The questions for this post are:
- Can we model the inversion of a matrix as an LP problem? (A: yes)
- Should we do that? (A: no)
- If we insist, can we make it a bit quicker (A: yes)
Inversion
Solving a system of linear equations \(\color{darkblue}A\color{darkred}x=\color{darkblue}b\) is easy to with an LP solver. Just add a dummy objective, and you are ready to go. Inverting a matrix is not much more difficult. Just form the equations: \[\color{darkblue}A\color{darkred}X=\color{darkblue}I\] Here \(\color{darkblue}I\) is the identity matrix. After the solve. the matrix \(\color{darkred}X\) will contain the inverse of \(\color{darkblue}A\).
Test
As a test I created a \((200\times 200)\) "minij" matrix: \[\color{darkblue}a_{i,j} = \min(i,j)\] This generates an LP with 40,000 rows and columns and 8 million nonzero elements. Some results using 1 thread with Cplex as LP solver:
Default | Optimized | |
---|---|---|
GAMS generation time | 50 | 15 |
Cplex solution time | 35 | 5 |
presolve | 28 | 0 |
iteration count | 1121 | 0 |
max err | 2.8E-12 | 4.2E-11 |
So what did I do to get the faster results:
- The GAMS generation is slow for this problem. This is mainly because of this big, somewhat dense matrix with 8 million elements. Inside GAMS all data is stored in a sparse data structure. A not so sparse matrix is not really suited for this. Note: typically for a sparse problem we have fewer than 10 nonzeros per column. Often just a handful. Here we have 200 elements per column.
The equation looks like:matmul(i,j)..
sum(k,A(i,k)*Ainv(k,j)) =e= ident(i,j);
Here the index k runs the fastest. GAMS works best if the last index is the fastest, so the access pattern of Ainv is not optimal. We can rewrite the equation as:matmul(i,j)..
sum(k,A(i,k)*Ainv(j,k)) =e= ident(i,j);
This will deliver a transposed inverse. But note that my input matrix is symmetric. The inverse of a symmetric matrix is also symmetric, so actually, we get the correct inverse. This change has a significant impact on the model generation time. - The Cplex time was reduced by two measures. First I disabled the presolve. The presolver did not do much but was expensive. The second thing was to provide an advanced basis. For this LP we know the optimal basis in advance.
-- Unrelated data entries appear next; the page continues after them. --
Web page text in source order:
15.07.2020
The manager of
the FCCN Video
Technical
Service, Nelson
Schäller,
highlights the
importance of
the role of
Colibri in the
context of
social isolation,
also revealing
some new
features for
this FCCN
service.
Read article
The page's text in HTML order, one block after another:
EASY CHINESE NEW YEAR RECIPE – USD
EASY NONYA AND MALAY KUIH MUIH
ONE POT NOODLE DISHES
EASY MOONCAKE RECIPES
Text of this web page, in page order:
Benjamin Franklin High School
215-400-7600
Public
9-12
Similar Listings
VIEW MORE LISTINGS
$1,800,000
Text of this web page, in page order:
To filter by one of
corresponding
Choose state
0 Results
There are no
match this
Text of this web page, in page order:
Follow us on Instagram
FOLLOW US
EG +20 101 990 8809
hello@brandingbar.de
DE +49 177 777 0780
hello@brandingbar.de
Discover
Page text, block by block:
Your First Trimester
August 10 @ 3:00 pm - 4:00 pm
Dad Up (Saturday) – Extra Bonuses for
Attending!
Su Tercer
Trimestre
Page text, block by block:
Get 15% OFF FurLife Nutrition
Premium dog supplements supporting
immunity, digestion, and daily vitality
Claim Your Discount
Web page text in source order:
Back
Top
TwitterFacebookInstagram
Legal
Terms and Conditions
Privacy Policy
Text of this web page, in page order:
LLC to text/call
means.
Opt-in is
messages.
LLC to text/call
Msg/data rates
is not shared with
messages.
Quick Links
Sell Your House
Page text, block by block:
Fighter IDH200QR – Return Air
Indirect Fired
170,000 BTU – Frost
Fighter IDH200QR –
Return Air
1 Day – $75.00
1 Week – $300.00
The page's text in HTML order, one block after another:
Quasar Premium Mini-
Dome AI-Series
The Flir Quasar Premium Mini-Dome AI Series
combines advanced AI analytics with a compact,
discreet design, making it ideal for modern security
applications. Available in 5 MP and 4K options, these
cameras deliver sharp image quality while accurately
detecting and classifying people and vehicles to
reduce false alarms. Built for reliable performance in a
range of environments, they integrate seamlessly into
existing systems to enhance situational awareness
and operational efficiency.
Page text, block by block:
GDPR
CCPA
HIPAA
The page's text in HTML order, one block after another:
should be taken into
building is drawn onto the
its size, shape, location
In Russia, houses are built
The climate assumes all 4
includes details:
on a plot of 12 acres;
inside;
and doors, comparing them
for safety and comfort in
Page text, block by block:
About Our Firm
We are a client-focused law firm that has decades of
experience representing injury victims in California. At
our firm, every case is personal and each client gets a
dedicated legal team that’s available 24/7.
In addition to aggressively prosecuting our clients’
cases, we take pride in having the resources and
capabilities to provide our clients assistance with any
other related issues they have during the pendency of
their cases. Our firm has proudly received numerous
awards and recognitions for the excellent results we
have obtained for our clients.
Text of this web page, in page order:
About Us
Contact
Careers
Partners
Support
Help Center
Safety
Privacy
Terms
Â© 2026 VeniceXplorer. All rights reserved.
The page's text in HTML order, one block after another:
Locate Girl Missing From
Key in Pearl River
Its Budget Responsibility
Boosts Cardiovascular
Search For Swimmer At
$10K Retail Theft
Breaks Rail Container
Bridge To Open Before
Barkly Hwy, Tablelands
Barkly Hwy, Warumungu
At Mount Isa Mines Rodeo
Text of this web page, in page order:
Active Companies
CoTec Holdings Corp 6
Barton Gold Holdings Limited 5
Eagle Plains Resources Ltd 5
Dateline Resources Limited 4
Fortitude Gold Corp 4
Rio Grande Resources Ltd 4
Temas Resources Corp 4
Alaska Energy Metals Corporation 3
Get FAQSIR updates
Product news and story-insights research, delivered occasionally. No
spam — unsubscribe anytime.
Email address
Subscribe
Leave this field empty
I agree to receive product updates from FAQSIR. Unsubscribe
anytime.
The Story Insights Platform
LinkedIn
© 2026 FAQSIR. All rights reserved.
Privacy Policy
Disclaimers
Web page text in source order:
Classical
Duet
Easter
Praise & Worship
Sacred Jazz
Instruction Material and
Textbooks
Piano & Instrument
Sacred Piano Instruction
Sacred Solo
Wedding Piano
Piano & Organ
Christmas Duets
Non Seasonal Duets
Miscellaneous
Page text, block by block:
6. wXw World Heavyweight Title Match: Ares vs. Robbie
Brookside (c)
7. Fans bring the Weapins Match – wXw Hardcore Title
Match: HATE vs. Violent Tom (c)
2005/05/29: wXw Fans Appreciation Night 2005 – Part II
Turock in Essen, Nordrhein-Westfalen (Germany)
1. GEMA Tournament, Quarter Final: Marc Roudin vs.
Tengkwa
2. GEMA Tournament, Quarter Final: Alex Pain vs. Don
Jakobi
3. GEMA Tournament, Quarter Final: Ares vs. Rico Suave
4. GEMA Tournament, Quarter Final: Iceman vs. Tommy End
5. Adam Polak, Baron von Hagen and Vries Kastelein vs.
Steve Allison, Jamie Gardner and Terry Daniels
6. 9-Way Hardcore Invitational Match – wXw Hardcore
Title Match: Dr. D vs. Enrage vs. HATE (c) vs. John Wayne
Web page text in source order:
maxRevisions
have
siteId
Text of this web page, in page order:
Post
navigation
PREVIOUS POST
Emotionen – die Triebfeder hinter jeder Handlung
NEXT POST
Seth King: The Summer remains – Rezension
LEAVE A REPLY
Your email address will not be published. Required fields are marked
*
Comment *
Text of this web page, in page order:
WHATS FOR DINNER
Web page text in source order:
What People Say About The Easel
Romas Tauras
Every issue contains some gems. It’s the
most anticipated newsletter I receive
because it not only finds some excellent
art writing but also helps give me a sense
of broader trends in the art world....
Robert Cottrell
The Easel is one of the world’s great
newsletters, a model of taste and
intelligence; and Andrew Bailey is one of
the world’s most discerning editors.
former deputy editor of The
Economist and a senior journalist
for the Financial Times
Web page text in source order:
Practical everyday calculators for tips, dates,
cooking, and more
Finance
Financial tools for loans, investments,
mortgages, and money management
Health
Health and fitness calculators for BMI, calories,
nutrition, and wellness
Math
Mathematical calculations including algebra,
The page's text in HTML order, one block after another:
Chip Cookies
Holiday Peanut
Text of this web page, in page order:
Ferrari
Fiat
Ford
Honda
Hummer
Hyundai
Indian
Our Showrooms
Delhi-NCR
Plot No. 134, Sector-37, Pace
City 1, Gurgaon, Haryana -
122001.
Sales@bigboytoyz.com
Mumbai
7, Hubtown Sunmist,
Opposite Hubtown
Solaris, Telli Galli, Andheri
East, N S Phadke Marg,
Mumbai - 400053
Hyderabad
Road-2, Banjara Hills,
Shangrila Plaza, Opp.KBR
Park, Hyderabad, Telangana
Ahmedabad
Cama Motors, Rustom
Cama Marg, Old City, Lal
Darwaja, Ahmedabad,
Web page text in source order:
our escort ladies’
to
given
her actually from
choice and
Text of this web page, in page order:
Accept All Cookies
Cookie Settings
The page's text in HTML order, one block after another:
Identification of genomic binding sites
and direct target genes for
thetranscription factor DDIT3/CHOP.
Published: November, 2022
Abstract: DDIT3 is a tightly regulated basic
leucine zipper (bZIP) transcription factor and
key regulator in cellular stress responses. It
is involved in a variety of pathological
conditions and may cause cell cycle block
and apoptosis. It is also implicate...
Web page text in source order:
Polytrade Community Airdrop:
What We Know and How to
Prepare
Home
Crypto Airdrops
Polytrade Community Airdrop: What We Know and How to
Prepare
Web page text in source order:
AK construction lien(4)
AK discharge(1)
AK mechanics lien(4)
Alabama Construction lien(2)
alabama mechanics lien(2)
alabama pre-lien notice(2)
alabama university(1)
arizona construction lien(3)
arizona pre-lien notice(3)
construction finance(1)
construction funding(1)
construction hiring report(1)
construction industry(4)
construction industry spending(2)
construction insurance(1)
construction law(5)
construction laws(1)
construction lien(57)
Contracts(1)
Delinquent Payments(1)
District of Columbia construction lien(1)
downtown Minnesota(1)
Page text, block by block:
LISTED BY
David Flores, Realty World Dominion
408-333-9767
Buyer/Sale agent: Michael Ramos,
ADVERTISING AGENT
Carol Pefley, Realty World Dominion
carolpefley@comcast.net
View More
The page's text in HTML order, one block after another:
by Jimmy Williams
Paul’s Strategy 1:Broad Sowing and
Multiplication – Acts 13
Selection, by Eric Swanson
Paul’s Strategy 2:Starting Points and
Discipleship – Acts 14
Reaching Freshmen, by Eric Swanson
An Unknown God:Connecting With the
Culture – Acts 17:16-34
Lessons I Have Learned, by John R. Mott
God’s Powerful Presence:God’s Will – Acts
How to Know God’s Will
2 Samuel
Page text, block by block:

We don't know the levels, but we know which rows and columns are basic or non-basic. All the free decision variables should become basic in the solution, and all the slacks (or rows) should become non-basic. In GAMS we can set the marginals to convey this information:
* basic
Ainv.m(i,j) = 0;
* non-basic
matmul.m(i,j) = 1;
* use advanced basis
option bratio=0;
In a solution the marginals contain the duals (for equations) or the reduced costs (for variables). On input, the zero/non-zero pattern of the marginals can be used to setup a basis. A zero marginal indicates the variable is basic, and a non-zero marginal means: non-basic. The actual value does not matter, so I chose here 1. In addition, we tell GAMS to pass on this advanced basis to the solver. The bratio option is a bit unusual. It is used as a heuristic measure for how likely the marginals form a good basis. Bratio=0 means: always accept the marginals to form an advanced basis, while bratio=1 means: always reject the use use of an advanced basis. Note: I also set the marginals for the objective variable/constraint (not shown here).
When we use the advanced basis, Cplex needs 0 simplex iterations. It just needs to do a factorization, and that's it. - The max err entry indicates the largest absolute error of the solution \[\max_{i,j} \left|\sum_k \color{darkblue}a_{i,k} \cdot \color{darkblue} x^*_{k,j} - \color{darkblue}I_{i,j}\right|\]
So we achieved some remarkable improvement. The total turnaround time went from 85 seconds to 20 seconds. Is it enough? No, not by a long shot. Let's do the same experiment in R:
Conclusion
There are better ways to invert a (dense) matrix than using an LP solver. However, there are a number of interesting tricks we can use to make things a bit less embarrassing.